Parmelin Guy · Bundesrat · 2024-03-12
Parmelin Guy · Bundesrat · Waadt · 2024-03-12
Wortprotokoll
Le Conseil fédéral partage l'avis de l'auteur de la motion selon lequel la formation d'un nombre suffisant de médecins en Suisse est une préoccupation importante. La formation en médecine humaine est cependant du ressort des cantons.
La Confédération participe aux efforts importants des cantons par le biais de ce que l'on appelle les contributions de base. Ainsi, pour les années 2017 à 2020, la Confédération a en outre alloué un montant de 100 millions de francs au titre de financement de départ pour le programme spécial en médecine humaine approuvé par la Conférence suisse des hautes écoles. Les capacités d'accueil des sites existants ont été augmentées. De nouvelles filières d'études en médecine ont été mises en place.
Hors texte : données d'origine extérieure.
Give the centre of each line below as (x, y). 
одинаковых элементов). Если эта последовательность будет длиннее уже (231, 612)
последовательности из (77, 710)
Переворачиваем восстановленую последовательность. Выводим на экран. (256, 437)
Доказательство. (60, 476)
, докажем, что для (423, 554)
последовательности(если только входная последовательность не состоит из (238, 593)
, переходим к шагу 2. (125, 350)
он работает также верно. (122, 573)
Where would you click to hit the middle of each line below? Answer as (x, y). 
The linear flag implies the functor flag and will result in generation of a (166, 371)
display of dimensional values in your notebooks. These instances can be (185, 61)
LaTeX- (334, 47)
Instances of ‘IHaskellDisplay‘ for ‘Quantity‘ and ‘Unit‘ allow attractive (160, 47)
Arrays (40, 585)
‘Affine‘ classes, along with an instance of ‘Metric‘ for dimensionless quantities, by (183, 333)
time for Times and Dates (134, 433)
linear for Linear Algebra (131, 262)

Ces mesures ont déjà fait leurs preuves: en 2022, 1164 diplômes de master ont été délivrés en médecine humaine. Leur nombre passera à plus de 1300 en 2025.
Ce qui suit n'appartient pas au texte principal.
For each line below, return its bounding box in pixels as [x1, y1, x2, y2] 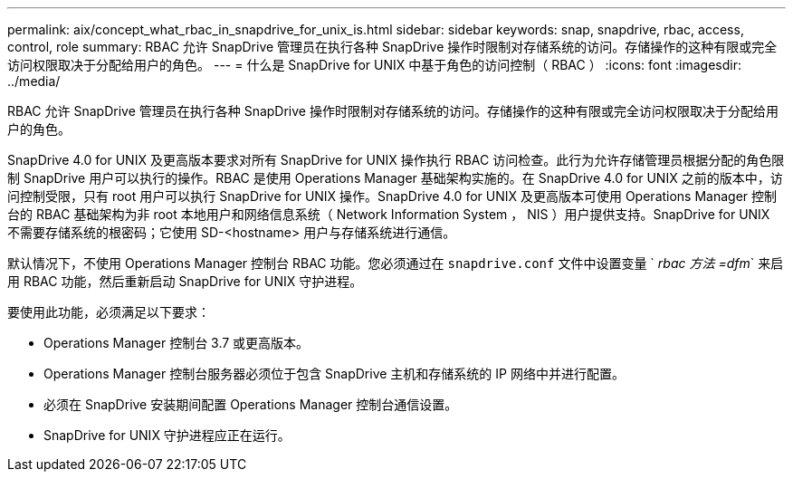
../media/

Les études de médecine sont liées au nombre de places de formation clinique disponibles. C'est la raison pour laquelle tous les candidats aux études ne peuvent pas être admis. En 2023, on comptait 6000 inscriptions aux études de médecine pour environ 2200 places d'études. Les places d'études sont attribuées de deux manières: soit par un test d'aptitude, ce que l'on appelle AMS, et un numerus clausus avant l'admission en première année d'études, soit par une sélection après la première année d'études. Ces deux types d'accès se fondent donc sur des critères de compétence et de qualité.
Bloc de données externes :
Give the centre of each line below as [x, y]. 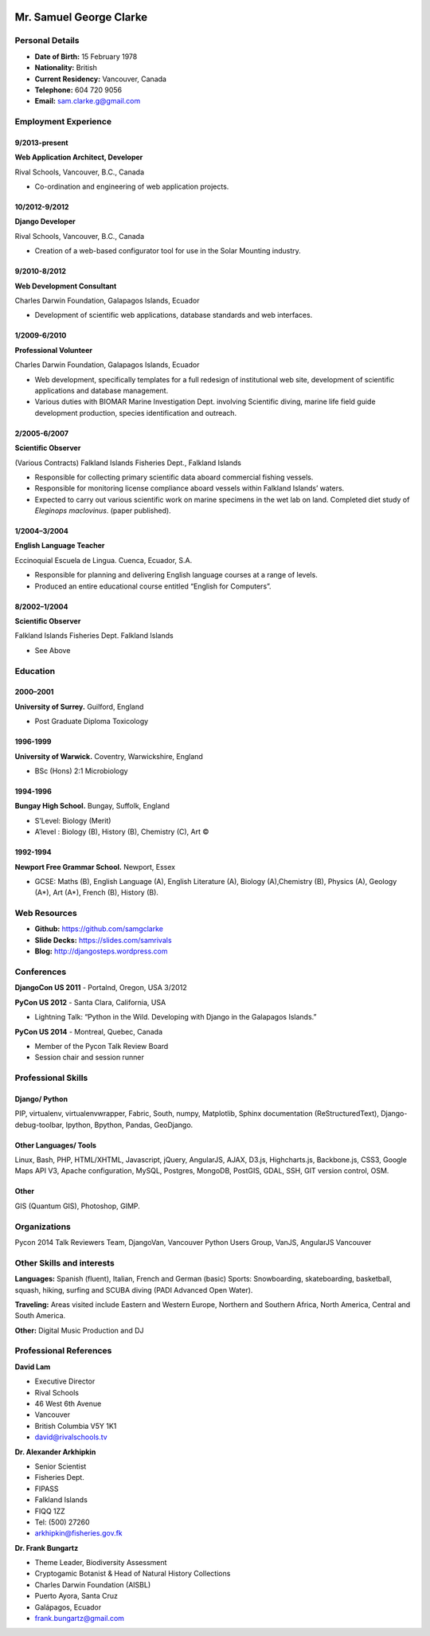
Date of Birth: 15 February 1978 [86, 57]
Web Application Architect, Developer [79, 157]
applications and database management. [102, 390]
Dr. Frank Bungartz [47, 1548]
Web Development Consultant [66, 286]
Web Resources [46, 914]
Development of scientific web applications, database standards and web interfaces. [174, 315]
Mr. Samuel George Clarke [81, 17]

La Conférence suisse des hautes écoles a évalué le test AMS. Elle est parvenue à la conclusion que ce dernier était un instrument de sélection approprié, équitable, rentable et à même de déterminer l'aptitude aux études des candidats. La sélection après la première année d'études retarde la sélection et implique des coûts et des exigences élevés en matière d'infrastructures. Les efforts conjoints des cantons et de la Confédération afin d'augmenter les capacités d'accueil sont donc d'ores et déjà nombreux. Or, la Confédération n'est habilitée ni à imposer la suppression pure et simple du numerus clausus ni à obliger les établissements de[NB]formation[NB]postgrade[NB]à[NB]fixer[NB]un[NB]nombre donné de places d'études.
Pour toutes ces raisons, le Conseil fédéral vous propose de rejeter la motion.